Finding your inner child is useful in personal growth and empowerment. The part many of us are missing is a connection with spontaneity, freedom of spirit, and pure joy at discovering new things. I recently saw a news shot of a business which offers to adults a chance to be in pre-school! They can lighten up and reduce stress by playing, creating, coloring, singing and very importantly laughing. We all benefit from feeling joy!
Reconnecting to the joyful child you once were is beneficial if as a child you felt pushed to be something you were not ready to be or was not you at all. If over time it created a somber you, unable to let loose and have fun when the situation calls for it, your inner child may be in hiding. Your inner child may also have been bombarded with limiting beliefs or left to question self- worth. Whether or not you feel a need to rediscover or heal him or her, is up to you. But it presents the question, “Am I doing the same thing to my child?”
Children do need encouragement and support to grow and move past fear, but too often it isn’t their choice but what parents want them to do, or because “everybody is doing it”. Pushing kids to do what is expected of them by comparison to other kids, standards of schools, what you did as a kid, what your parents expect, puts a lot of pressure on your children, as it did to you. Too often it doesn’t help them grow but diminishes the sense of self, increasing a feeling of lack, increase a feeling there is something wrong with them. Isn’t that how previous generations lost their inner child?

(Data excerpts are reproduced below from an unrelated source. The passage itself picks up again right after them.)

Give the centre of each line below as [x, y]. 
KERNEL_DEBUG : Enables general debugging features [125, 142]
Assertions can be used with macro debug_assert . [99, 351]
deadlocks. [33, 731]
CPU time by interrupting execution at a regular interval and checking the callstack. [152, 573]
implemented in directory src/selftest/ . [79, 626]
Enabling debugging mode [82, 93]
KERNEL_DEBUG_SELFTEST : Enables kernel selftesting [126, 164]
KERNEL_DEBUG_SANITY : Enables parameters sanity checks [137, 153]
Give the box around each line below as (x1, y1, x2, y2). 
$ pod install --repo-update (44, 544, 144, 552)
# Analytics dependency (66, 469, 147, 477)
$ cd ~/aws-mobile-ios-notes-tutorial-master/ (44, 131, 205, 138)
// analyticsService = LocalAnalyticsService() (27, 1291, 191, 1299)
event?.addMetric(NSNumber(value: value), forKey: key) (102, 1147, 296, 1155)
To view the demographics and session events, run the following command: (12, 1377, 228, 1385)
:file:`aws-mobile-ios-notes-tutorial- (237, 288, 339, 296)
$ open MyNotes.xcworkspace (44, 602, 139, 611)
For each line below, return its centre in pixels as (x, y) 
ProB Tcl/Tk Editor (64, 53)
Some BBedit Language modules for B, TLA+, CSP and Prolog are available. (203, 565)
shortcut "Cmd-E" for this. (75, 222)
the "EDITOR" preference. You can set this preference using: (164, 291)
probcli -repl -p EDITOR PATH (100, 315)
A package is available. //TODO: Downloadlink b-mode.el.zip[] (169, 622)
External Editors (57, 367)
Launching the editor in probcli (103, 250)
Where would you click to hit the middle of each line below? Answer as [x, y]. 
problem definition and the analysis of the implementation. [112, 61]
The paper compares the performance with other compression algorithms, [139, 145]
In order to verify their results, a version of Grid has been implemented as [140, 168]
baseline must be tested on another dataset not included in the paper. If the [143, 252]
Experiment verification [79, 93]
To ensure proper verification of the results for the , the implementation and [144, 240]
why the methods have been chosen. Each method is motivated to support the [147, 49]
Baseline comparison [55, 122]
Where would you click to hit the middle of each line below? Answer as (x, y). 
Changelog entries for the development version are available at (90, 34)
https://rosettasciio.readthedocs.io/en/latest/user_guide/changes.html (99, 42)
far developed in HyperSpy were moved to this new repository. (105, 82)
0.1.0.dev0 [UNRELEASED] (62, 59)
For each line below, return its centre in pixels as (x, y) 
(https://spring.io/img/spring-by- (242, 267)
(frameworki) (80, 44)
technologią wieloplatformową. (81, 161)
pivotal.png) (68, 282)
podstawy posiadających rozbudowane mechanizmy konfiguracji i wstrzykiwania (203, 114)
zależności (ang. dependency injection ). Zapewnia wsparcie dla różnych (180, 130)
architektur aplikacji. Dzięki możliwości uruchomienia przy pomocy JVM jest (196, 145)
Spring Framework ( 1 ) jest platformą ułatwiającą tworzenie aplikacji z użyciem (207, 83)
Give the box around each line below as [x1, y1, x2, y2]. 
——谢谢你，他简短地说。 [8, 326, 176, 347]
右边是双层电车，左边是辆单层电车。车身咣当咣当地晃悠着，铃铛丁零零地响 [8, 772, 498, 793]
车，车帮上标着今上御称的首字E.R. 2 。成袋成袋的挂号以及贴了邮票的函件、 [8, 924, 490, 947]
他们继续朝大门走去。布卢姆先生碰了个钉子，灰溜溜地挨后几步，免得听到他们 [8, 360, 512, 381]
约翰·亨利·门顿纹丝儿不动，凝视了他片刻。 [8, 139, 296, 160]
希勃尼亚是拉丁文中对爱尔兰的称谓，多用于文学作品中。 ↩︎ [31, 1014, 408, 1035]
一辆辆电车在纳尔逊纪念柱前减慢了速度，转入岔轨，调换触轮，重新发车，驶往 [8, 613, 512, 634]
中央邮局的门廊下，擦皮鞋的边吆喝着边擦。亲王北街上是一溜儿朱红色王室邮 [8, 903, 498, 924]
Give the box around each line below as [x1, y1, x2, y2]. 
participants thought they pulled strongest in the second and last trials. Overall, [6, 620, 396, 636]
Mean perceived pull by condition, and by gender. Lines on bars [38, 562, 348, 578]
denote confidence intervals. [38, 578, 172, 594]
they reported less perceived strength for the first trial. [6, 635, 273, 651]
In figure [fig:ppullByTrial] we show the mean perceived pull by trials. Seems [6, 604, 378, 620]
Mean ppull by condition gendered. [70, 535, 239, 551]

As I write about My Loving Self and Me I am reminded, that the True Self, the Loving Self can be diminished by siblings, other children in school or the neighborhood, and parents. The book speaks to the child, encouraging them to find their Loving Self and live from their heart. But it is necessary to remind adults that they too must do the same thing in interacting with children. Ask yourself as you read, if it is your Loving Self that your children see. Model the way you wish your child to be. Louise Hay in “Love your Inner Child”, encourages people to use the following affirmation to heal their inner child: “I am perfect, whole, and complete, just as I am. The more you repeat this statement of truth about yourself, the quicker you will release the past.” Say it with your children when their self-worth is in jeopardy. Encourage them to expand their horizons with love and communication, listening to their fears and concerns. Keep your Loving Self present as you parent. Let them retain their inner child as they grow into caring, responsibility, and integrity with love.